Вспоминая свои отроческие годы, я не могу не остановиться, у подъезда дорогого мне дома на Нижней Пресне, принадлежавшего живописнейшему московскому купцу, торговавшему в «Городе» зеркалами и церковною утварью. Расчесанный на прямой пробор, с черною до синевы бородою, с тяжелыми, сычьими глазами и колкими сычьими же бровями, кирпичнолицый, плотно сбитый Иван Трофимович сумрачно выплывавший иногда к чайному столу в длинном затрепанном сюртуке, а также и его супруга, ко всему равнодушная, с каким–то смытым с лица лицом женщина, в лиловой кружевной кофточке, казались мне в свое время не живыми людьми, а какими–то персонажами из комедий Островского.
Каким образом мы с братом попали в дом Баклановых, я не помню, но, попав, мы сразу же оказались захваченными его кипучею жизнью. Вдохновительницей всей собиравшейся там молодежи была сестра хозяйки дома, обожаемая нами «тетя Зина». Этой тете Зине мы все подчинялись радостно и безоговорочно, чувствуя в ней революционера в стане отцов. Тетя Зина, которой в зиму нашего знакомства шел всего только 30–й год, по всей вероятности, на всю жизнь сохранила бы типичный вид радикальной, стриженной курсистки, если бы, страстно влюбившись в знаменитого певца Тартакова, не открыла бы в один прекрасный день своего действительно большого сходства с его «Демоном» и не постаралась бы довести это сходство до изумительного совершенства. Казалось бы пустяк, но этот пустяк оказал на Зинаиду Николаевну очень большое влияние: демон не может быть социалистом–революционером и всю жизнь заниматься аграрной программой. Заведя тартаковские кудри, слегка подсурмив взвивающуюся бровь и нашив себе, вместо всякой «модной ерунды», на лето белых, на зиму черных хитонов, Зинаида Николаевна не только не изменила себе, но, быть> может, впервые нашла себя, неожиданно обрела сверхинтеллигентское богатство своей артистически–философской природы.

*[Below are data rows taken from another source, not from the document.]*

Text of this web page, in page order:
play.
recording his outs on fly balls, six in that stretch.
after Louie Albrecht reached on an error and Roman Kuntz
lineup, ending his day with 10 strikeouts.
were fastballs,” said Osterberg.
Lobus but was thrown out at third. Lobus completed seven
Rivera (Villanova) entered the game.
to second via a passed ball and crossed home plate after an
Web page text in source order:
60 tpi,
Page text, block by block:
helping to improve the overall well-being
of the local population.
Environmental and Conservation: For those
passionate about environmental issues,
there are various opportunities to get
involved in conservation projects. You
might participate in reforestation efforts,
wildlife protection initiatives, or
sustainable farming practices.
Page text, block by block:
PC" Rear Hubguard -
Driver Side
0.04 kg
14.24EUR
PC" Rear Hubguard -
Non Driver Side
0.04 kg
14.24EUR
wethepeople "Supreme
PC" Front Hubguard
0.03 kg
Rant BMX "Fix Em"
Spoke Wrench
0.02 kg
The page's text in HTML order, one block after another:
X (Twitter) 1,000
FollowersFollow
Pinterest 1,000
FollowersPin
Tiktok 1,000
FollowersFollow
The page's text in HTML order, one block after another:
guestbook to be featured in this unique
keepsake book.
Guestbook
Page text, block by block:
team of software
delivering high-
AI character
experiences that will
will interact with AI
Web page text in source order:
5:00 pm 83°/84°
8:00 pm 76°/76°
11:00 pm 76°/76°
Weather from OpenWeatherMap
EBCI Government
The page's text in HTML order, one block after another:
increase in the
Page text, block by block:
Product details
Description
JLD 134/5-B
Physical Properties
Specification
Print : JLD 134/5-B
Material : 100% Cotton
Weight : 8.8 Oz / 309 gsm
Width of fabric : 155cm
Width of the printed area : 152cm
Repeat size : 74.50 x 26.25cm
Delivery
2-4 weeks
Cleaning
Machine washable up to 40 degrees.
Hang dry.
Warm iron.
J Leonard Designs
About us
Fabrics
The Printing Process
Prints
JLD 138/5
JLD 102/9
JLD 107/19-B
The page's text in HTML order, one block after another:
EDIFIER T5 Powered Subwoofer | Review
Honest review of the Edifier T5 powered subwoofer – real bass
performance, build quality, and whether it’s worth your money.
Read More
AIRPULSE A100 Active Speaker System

Давая нам читать кое–какие листовки, говоря извозчикам и прислуге как–то подчеркнуто «вы», она, главным образом, вела с нами широко поставленную культурно–просветительную работу, опираясь на меня и на свою старшую племянницу, совершенно очаровательную дурнушку, жидковолосую, большелобую Настеньку, с голубым вопросительным знаком в широко раскрытых глазах и маленькою, розовою пуговкою вместо носа над наивно приоткрытыми губами.
Надо ли говорить, что через несколько месяцев совместных дискуссионных вечеров и литературных чтений, в моем сердце началось весьма серьезное раздвоение между итальянскими очами Людмилы и сине–серыми глазами Настеньки.
На том школьном вечере, который я описывал выше, это раздвоение было сразу же разгадано Настей и на меня обрушились громы… Но какие… Семнадцатилетняя девочка, которую тетя Зина за какое–то сходство с теми нежными, в ласково–бархатных пушках прутиками, что к концу Великого поста появлялись за тяжелыми киотами пресненского особняка, звала Вербочкой, с такой внезапною силою распахнула передо мной огнедышащие недра своего отцовского нрава, что, заглянув в них, я окончательно потерял голову.